Part C: Planning the Global Experiment | Cell-Free Master Mix Design

  1. Given the 6 fluorescent proteins we used for our collaborative painting, identify and explain at least one biophysical or functional property of each protein that affects expression or readout in cell-free systems. (Hint: options include maturation time, acid sensitivity, folding, oxygen dependence, etc) (1-2 sentences each)
  • sfGFP (Superfolder GFP): Known for its extremely fast folding and high stability; it is the “gold standard” for cell-free systems because it folds correctly even when fusion tags are attached.

  • mRFP1 (monomeric Red Fluorescent Protein): While a classic red marker, it is known for having a relatively slow maturation time and lower brightness compared to newer red variants like mScarlet.

  • mKO2 (monomeric Kusabira Orange 2): A bright orange protein that is highly pH-stable but can be sensitive to oxygen levels for proper chromophore maturation.

  • mTurquoise2: An exceptionally bright cyan protein with a high quantum yield and high photostability, though it requires specific filter sets for accurate readout.

  • mScarlet-I: One of the brightest red fluorescent proteins available; its main advantage in cell-free systems is its high brightness and faster maturation compared to mRFP1.

  • Electra2: A newer generation protein designed for high-level expression; it is often optimized for minimal metabolic burden on the cell-free machinery.

  1. Create a hypothesis for how adjusting one or more reagents in the cell-free mastermix could improve a specific biophysical or functional property you identified above, in order to maximize fluorescence over a 36-hour incubation. Clearly state the protein, the reagent(s), and the expected effect.
  • Protein: mScarlet-I

  • Reagent Adjustment: Increase the concentration of the 17 amino acid mix and magnesium glutamate.

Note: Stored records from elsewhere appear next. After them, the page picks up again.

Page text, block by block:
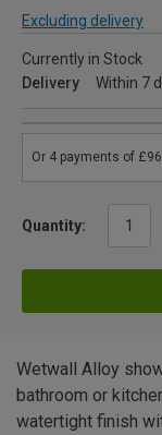
Excluding delivery
Currently in Stock
Delivery
Within 7
Quantity:
Wetwall Alloy
bathroom or
watertight finish
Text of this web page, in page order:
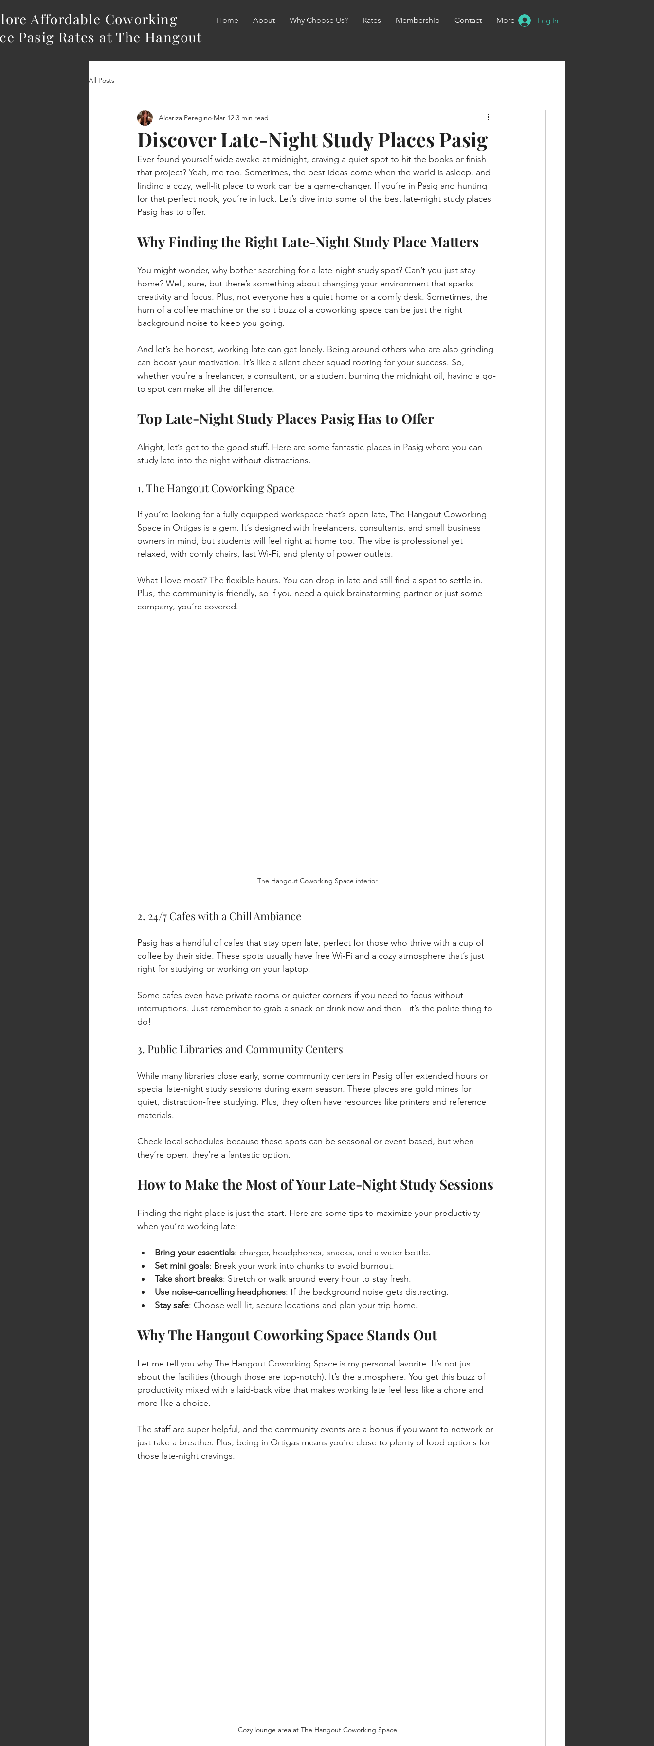
Affordable Coworking
Pasig Rates at The Hangout
Home About Why Choose Us? Rates Membership Contact More Log In
All Posts
Discover Late-Night Study Places Pasig
Alcariza Peregino Mar 12 3 min read
Ever found yourself wide awake at midnight, craving a quiet spot to hit the books or finish
that project? Yeah, me too. Sometimes, the best ideas come when the world is asleep, and
finding a cozy, well-lit place to work can be a game-changer. If you’re in Pasig and hunting
for that perfect nook, you’re in luck. Let’s dive into some of the best late-night study places
Pasig has to offer.
Why Finding the Right Late-Night Study Place Matters
You might wonder, why bother searching for a late-night study spot? Can’t you just stay
home? Well, sure, but there’s something about changing your environment that sparks
creativity and focus. Plus, not everyone has a quiet home or a comfy desk. Sometimes, the
hum of a coffee machine or the soft buzz of a coworking space can be just the right
background noise to keep you going.
And let’s be honest, working late can get lonely. Being around others who are also grinding
can boost your motivation. It’s like a silent cheer squad rooting for your success. So,
whether you’re a freelancer, a consultant, or a student burning the midnight oil, having a go-
to spot can make all the difference.
Top Late-Night Study Places Pasig Has to Offer
Alright, let’s get to the good stuff. Here are some fantastic places in Pasig where you can
study late into the night without distractions.
1. The Hangout Coworking Space
If you’re looking for a fully-equipped workspace that’s open late, The Hangout Coworking
Space in Ortigas is a gem. It’s designed with freelancers, consultants, and small business
owners in mind, but students will feel right at home too. The vibe is professional yet
relaxed, with comfy chairs, fast Wi-Fi, and plenty of power outlets.
What I love most? The flexible hours. You can drop in late and still find a spot to settle in.
Plus, the community is friendly, so if you need a quick brainstorming partner or just some
company, you’re covered.
The Hangout Coworking Space interior
2. 24/7 Cafes with a Chill Ambiance
Pasig has a handful of cafes that stay open late, perfect for those who thrive with a cup of
coffee by their side. These spots usually have free Wi-Fi and a cozy atmosphere that’s just
right for studying or working on your laptop.
Some cafes even have private rooms or quieter corners if you need to focus without
interruptions. Just remember to grab a snack or drink now and then - it’s the polite thing to
do!
3. Public Libraries and Community Centers
While many libraries close early, some community centers in Pasig offer extended hours or
special late-night study sessions during exam season. These places are gold mines for
quiet, distraction-free studying. Plus, they often have resources like printers and reference
materials.
Check local schedules because these spots can be seasonal or event-based, but when
they’re open, they’re a fantastic option.
How to Make the Most of Your Late-Night Study Sessions
Finding the right place is just the start. Here are some tips to maximize your productivity
when you’re working late:
Bring your essentials: charger, headphones, snacks, and a water bottle.
Set mini goals: Break your work into chunks to avoid burnout.
Take short breaks: Stretch or walk around every hour to stay fresh.
Use noise-cancelling headphones: If the background noise gets distracting.
Stay safe: Choose well-lit, secure locations and plan your trip home.
Why The Hangout Coworking Space Stands Out
Let me tell you why The Hangout Coworking Space is my personal favorite. It’s not just
about the facilities (though those are top-notch). It’s the atmosphere. You get this buzz of
productivity mixed with a laid-back vibe that makes working late feel less like a chore and
more like a choice.
The staff are super helpful, and the community events are a bonus if you want to network or
just take a breather. Plus, being in Ortigas means you’re close to plenty of food options for
those late-night cravings.
Cozy lounge area at The Hangout Coworking Space
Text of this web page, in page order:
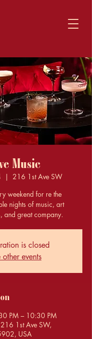
Music
  |
216 1st Ave SW
weekend for re the
nights of music, art
is closed
other events
PM – 10:30 PM
1st Ave SW,
USA
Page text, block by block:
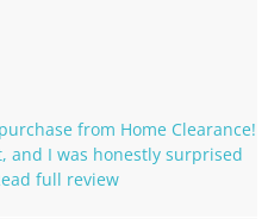
purchase from Home Clearance!
and I was honestly surprised
full review
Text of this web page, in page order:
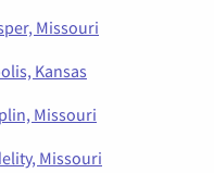
Missouri
Kansas
Missouri
Missouri
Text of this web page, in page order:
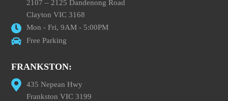
2107 – 2125 Dandenong Road
Clayton VIC 3168
Mon - Fri, 9AM - 5:00PM
Free Parking
FRANKSTON:
435 Nepean Hwy
Frankston VIC 3199
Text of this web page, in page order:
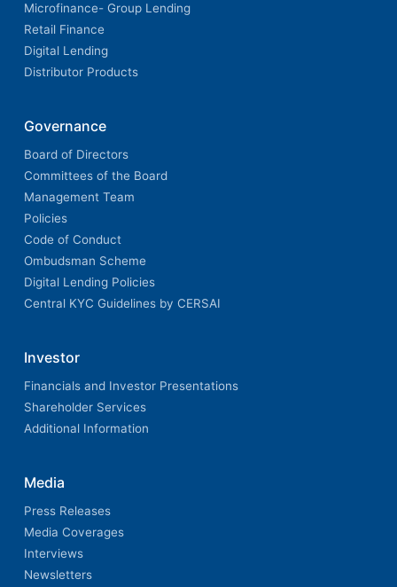
Microfinance- Group Lending
Retail Finance
Digital Lending
Distributor Products
Governance
Board of Directors
Committees of the Board
Management Team
Policies
Code of Conduct
Ombudsman Scheme
Digital Lending Policies
Central KYC Guidelines by CERSAI
Investor
Financials and Investor Presentations
Shareholder Services
Additional Information
Media
Press Releases
Media Coverages
Interviews
Newsletters
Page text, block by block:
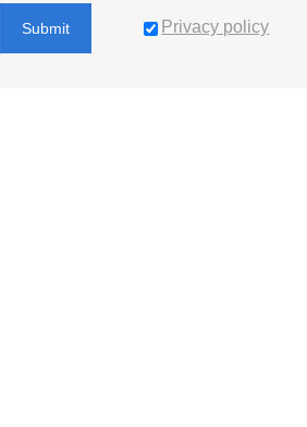
Submit Privacy policy
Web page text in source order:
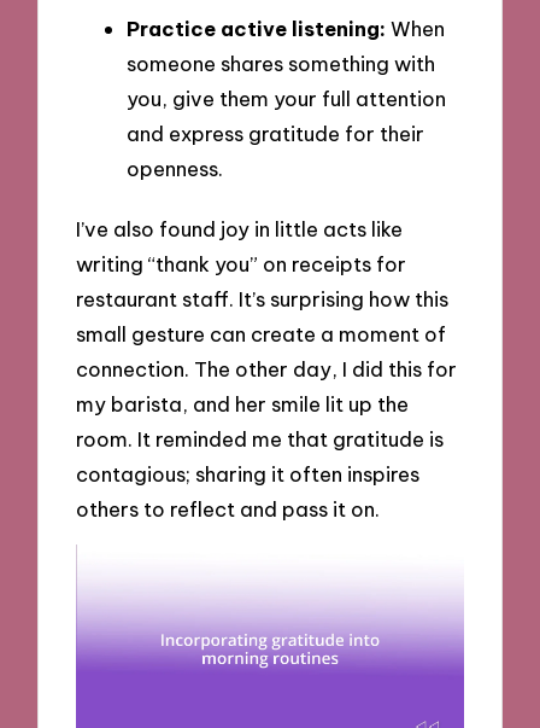
Practice active listening: When
someone shares something with
you, give them your full attention
and express gratitude for their
openness.
I’ve also found joy in little acts like
writing “thank you” on receipts for
restaurant staff. It’s surprising how this
small gesture can create a moment of
connection. The other day, I did this for
my barista, and her smile lit up the
room. It reminded me that gratitude is
contagious; sharing it often inspires
others to reflect and pass it on.

  • Expected Effect: Since mScarlet-I is a highly bright and “demanding” protein, increasing the amino acid supply will ensure that translation doesn’t stall during the long 36-hour incubation. Boosting Magnesium will further stabilize the ribosomes for this extended run, ideally resulting in a steeper fluorescence curve and a higher final signal-to-noise ratio.

  1. The second phase of this lab will be to define the precise reagent concentrations for your cell-free experiment. You will be assigned artwork wells with specific fluorescent proteins and receive an email with instructions this week (by April 24). You can begin composing master mix compositions here.

For my custom 2 $\mu$L supplement in the 20 $\mu$L reaction, I plan to focus on molecular crowding agents (like PEG) or additional energy boosters (like extra Glucose) to see if we can sustain the reaction beyond the typical 20-hour window.